Dataset records

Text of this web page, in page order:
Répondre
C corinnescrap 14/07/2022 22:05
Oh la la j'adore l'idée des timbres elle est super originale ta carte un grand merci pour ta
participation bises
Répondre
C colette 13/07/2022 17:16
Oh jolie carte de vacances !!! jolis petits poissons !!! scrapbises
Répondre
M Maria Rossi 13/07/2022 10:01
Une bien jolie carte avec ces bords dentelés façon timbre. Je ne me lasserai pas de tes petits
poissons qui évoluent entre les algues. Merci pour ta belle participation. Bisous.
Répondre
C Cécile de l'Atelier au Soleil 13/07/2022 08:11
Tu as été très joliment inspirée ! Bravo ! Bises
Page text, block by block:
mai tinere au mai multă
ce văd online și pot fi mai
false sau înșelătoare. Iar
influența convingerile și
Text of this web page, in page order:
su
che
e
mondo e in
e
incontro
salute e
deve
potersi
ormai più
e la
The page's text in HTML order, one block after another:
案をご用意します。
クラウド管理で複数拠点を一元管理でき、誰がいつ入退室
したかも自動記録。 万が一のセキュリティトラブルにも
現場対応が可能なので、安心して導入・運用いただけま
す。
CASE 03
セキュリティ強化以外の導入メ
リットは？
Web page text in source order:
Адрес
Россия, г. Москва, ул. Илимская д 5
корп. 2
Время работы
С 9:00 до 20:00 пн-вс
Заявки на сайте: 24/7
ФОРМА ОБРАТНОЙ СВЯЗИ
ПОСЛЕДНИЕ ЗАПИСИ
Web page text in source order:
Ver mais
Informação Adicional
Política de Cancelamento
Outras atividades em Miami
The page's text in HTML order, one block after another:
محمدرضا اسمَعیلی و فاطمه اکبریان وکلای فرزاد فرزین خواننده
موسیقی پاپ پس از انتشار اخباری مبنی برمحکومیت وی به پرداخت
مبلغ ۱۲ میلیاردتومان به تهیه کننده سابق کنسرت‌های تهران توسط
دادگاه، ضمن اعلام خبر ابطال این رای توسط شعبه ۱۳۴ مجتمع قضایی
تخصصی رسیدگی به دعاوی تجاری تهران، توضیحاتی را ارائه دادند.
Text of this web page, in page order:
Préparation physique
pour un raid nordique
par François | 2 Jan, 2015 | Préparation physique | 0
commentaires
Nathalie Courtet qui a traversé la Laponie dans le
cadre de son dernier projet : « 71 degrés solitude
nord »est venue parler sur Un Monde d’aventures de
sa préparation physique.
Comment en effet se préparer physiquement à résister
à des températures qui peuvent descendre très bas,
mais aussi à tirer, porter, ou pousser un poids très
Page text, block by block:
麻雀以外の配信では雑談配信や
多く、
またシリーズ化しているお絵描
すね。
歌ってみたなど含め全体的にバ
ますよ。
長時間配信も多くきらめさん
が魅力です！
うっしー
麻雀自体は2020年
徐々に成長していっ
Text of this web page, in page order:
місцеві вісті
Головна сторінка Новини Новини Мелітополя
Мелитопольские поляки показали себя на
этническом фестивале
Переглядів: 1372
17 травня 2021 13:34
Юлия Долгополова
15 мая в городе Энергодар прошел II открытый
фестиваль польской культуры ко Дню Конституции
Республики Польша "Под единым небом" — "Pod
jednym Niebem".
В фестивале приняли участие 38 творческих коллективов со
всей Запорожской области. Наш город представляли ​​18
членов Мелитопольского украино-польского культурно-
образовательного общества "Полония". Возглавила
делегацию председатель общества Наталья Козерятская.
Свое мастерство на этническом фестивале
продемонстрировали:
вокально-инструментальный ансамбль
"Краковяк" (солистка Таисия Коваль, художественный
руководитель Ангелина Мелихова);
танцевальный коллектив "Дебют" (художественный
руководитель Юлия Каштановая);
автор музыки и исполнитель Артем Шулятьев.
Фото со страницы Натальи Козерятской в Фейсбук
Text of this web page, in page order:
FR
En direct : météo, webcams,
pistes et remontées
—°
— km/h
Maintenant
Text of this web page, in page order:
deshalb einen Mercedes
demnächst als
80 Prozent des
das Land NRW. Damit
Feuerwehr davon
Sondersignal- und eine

> [Exercise]
Each line that contains the string "توسط" should be copied from the data above.

> [Output of the exercise]
مبلغ ۱۲ میلیاردتومان به تهیه کننده سابق کنسرت‌های تهران توسط
دادگاه، ضمن اعلام خبر ابطال این رای توسط شعبه ۱۳۴ مجتمع قضایی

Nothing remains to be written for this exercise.